For modern last level caches, they are divided according to slices
. But I read some introductions about it, and I still haven't been able to figure out how it is divided according to addresses.
This is an introduction to slices in a paper. The bits other than the line offset are used to hash to get the slice id. Of course, LLC is usually indexed by physical address. The parameters of my server cache are as follows. It has 24 physical cores, so it has 24 slices, and each slice is close to a core.
LEVEL1_ICACHE_SIZE 32768
LEVEL1_ICACHE_ASSOC 8
LEVEL1_ICACHE_LINESIZE 64
LEVEL1_DCACHE_SIZE 32768
LEVEL1_DCACHE_ASSOC 8
LEVEL1_DCACHE_LINESIZE 64
LEVEL2_CACHE_SIZE 262144
LEVEL2_CACHE_ASSOC 8
LEVEL2_CACHE_LINESIZE 64
LEVEL3_CACHE_SIZE 31457280
LEVEL3_CACHE_ASSOC 20
LEVEL3_CACHE_LINESIZE 64
LEVEL4_CACHE_SIZE 0
LEVEL4_CACHE_ASSOC 0
LEVEL4_CACHE_LINESIZE 0
It has two sockets, each socket has 12 physical cores.
NUMA node0 CPU(s): 0,2,4,6,8,10,12,14,16,18,20,22,24,26,28,30,32,34,36,38,40,42,44,46
NUMA node1 CPU(s): 1,3,5,7,9,11,13,15,17,19,21,23,25,27,29,31,33,35,37,39,41,43,45,47
According to the above parameters, my LLC size is 31457280Byte. Each cache line is 64Byte. It is a 20-way set-associated structure. So there are 31457280/64/20=24576
cache sets. Each SOCKET has 12 physical cores, and they share an LLC. Therefore, each slice has a total of 24576/12=2048
cache sets.
Which of my following understandings is correct? I prefer the first one to be correct.

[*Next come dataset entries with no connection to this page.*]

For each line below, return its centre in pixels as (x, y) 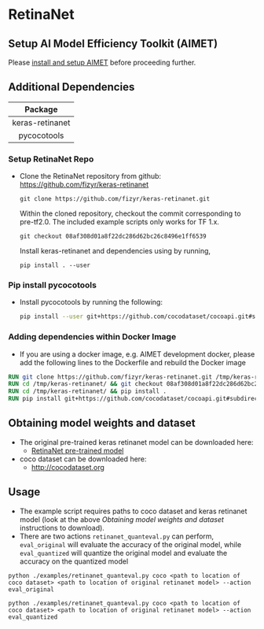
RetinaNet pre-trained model (77, 450)
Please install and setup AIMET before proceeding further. (102, 62)
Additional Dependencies (71, 87)
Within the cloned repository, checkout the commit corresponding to (130, 213)
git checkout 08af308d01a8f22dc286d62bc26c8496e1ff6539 (113, 237)
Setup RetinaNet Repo (51, 159)
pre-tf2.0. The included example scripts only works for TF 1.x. (119, 222)
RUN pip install (35, 399)
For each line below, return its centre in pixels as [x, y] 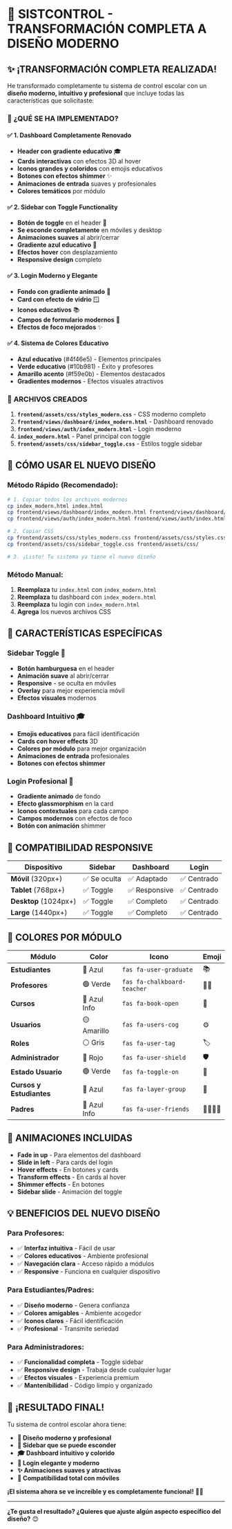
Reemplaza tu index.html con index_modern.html [87, 590]
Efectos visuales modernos [57, 698]
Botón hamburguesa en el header [66, 668]
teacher [134, 988]
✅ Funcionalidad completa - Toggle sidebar [80, 1362]
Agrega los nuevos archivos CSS [64, 612]
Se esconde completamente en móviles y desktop [89, 230]
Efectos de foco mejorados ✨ [60, 327]
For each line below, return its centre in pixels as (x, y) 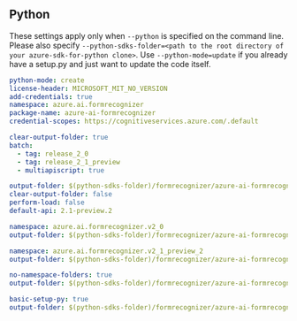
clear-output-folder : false (61, 195)
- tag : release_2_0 (53, 154)
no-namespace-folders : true (61, 275)
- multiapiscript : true (61, 170)
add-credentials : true (51, 96)
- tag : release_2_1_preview (69, 162)
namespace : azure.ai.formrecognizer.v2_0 (87, 226)
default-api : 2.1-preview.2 (61, 211)
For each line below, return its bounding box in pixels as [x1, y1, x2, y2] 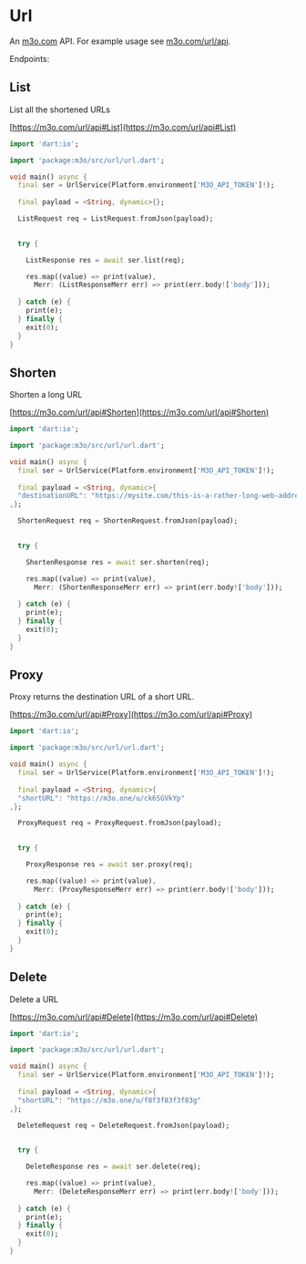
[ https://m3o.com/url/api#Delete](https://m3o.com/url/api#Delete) [9, 1011, 258, 1022]
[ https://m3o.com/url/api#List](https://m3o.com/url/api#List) [9, 121, 237, 132]
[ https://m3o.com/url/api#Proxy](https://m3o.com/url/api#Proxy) [9, 709, 253, 720]
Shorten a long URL [9, 389, 83, 400]
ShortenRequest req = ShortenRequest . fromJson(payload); [17, 516, 239, 525]
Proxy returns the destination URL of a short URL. [9, 691, 195, 702]
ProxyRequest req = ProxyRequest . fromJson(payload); [17, 818, 222, 828]
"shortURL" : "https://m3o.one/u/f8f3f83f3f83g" [17, 1095, 202, 1104]
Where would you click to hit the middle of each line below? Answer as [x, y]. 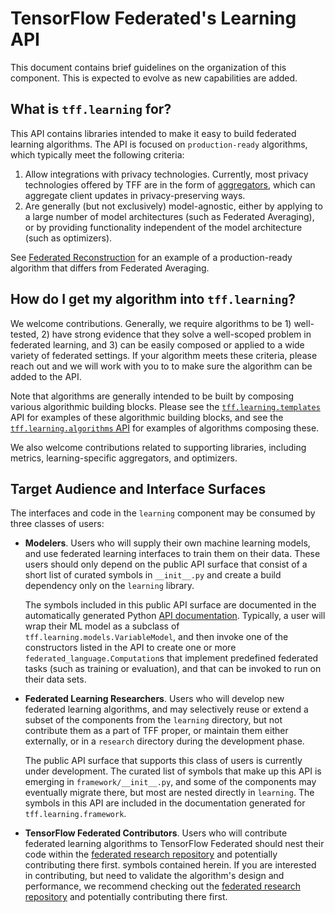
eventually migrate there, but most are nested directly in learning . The [169, 793]
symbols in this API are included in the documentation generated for [165, 803]
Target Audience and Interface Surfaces [138, 488]
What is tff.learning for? [91, 109]
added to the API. [46, 376]
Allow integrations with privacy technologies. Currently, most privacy [166, 174]
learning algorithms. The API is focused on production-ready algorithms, [159, 144]
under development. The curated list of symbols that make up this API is [173, 771]

The set index on each slice is independently numbered. Therefore, bits 6-16 of the physical address are used to index the cache set. Then use all the bits except the line offset to find the slice id through the hash.
The set index on all slices is numbered uniformly. But 24576 requires 14 bits for indexing (this does not seem to correspond exactly).